LANDMARKS: NATURE, ART, SCHOOLS

Week 8 – 17 New Participants

Total Landmark Participants: 145

Location: Ardee Library

Participant Feedback:

“Very well organised, and the children really enjoyed such simple projects with wonderful results. Parents got involved and there was great bonding. Thank you, let’s hope this type of project keeps up” Preschool Teacher, Ballapousta Preschool

Lisa Lipsett a Canadian artist and environmental educator, has developed a method of painting in communion with nature that depicts the interior or feelings of natural objects. The instinct to paint spontaneously is inherent within young children. Rather than an illustrative representation of the outside features of what they see, they can easily enter into a spirit of communication to the inside of nature through paint and drawing materials. By making contact with art materials through touch, a young child’s art is both sensory and instinctive.  

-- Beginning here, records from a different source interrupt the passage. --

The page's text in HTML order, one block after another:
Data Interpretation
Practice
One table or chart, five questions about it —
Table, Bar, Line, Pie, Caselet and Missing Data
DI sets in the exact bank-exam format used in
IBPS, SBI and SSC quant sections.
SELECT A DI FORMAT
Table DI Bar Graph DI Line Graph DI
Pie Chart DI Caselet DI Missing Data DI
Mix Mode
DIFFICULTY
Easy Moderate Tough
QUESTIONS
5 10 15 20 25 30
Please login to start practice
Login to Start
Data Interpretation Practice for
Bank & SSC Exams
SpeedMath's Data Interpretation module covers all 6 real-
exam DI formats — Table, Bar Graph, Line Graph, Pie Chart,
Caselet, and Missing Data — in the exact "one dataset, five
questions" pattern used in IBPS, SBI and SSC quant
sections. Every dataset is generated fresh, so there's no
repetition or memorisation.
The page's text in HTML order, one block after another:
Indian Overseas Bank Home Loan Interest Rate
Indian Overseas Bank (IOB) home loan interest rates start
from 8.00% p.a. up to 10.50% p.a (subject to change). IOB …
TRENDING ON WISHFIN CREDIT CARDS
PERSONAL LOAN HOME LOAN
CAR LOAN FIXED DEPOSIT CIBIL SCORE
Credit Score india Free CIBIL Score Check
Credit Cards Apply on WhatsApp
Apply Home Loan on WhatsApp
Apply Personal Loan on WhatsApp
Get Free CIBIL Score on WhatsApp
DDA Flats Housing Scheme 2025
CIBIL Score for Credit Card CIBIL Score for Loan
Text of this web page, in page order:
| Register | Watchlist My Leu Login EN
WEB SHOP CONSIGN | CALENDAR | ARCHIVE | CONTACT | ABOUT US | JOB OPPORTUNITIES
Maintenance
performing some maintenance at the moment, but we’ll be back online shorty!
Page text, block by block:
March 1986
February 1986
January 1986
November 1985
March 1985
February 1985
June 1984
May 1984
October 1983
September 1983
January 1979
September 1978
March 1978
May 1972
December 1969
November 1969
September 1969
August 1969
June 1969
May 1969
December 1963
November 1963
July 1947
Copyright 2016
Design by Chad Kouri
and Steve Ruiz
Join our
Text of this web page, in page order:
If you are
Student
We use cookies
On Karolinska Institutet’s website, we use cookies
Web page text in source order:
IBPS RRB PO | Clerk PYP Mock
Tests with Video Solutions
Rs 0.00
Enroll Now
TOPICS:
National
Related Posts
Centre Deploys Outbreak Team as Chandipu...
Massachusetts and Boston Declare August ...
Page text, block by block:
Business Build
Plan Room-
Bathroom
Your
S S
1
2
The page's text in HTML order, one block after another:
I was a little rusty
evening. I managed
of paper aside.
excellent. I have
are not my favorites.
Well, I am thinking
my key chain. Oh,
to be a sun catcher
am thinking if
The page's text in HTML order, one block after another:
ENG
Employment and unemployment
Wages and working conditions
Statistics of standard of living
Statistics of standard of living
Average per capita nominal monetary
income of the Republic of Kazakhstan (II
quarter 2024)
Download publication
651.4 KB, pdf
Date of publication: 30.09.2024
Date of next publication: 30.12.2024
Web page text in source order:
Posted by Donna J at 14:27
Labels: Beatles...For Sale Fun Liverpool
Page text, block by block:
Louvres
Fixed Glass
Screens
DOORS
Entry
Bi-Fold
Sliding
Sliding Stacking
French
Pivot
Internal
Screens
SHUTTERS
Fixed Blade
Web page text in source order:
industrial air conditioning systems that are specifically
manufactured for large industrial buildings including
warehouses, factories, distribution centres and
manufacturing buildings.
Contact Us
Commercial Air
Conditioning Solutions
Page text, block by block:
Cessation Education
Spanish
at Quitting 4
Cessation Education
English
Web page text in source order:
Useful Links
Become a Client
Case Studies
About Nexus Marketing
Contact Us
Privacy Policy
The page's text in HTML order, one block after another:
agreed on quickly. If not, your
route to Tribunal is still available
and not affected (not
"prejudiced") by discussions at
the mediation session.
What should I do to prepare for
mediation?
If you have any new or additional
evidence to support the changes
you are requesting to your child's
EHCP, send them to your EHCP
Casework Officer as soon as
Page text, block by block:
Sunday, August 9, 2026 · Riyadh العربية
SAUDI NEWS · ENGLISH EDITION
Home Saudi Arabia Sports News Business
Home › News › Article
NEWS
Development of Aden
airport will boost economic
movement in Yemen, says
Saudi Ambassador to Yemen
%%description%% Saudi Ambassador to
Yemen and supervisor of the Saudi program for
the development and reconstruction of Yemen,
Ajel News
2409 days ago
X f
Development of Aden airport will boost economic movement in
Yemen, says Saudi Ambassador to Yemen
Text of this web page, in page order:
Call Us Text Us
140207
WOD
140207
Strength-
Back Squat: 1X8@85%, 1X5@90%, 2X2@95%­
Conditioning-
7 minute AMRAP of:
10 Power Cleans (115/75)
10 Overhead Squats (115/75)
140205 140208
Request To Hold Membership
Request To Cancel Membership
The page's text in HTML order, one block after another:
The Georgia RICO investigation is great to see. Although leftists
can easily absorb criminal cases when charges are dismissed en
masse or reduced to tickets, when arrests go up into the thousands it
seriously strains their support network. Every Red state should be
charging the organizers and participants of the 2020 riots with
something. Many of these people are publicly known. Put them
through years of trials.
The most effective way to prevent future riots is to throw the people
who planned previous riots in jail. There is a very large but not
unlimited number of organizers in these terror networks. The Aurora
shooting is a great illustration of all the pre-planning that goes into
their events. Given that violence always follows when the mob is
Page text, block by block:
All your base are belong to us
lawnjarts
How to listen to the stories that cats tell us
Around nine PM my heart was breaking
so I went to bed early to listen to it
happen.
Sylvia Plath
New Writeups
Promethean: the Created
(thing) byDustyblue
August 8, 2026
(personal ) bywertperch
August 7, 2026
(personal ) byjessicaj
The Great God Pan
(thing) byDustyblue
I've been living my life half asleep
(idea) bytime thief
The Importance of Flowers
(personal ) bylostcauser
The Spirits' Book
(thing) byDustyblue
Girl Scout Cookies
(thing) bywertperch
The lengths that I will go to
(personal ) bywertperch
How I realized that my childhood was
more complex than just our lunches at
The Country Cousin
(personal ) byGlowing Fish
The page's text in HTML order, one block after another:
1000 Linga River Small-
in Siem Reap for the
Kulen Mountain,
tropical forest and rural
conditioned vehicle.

Lisa’s website http://www.creativebynature.org outlines a system for connecting with both the natural world and our sense of place within it. In essence generating an empathy for the environment, and allowing it to resonate through our art and ultimately our identity.

Watching preschool children working with their own natures through a path of art materials, is a way for parents to also be in contact with their own creativity. Creative experimentation is an instinctive way of communication, it can be expressed through art making as a rapid flow of unpredictability. By trying out different kinds of lines, textures, and colours, a child also explores space, thoughts, feelings and language. Rather than a pre-determined outcome, the art is in essence a sensory experience, a way of connecting to the world around them.

These examples of artworks were made by preschool children of Ballapousta Preschool, County Louth. They worked their way through an art studio of clay, mud, photographs, watercolour paint, and drawing materials accompanied by their parents who helped them along the way.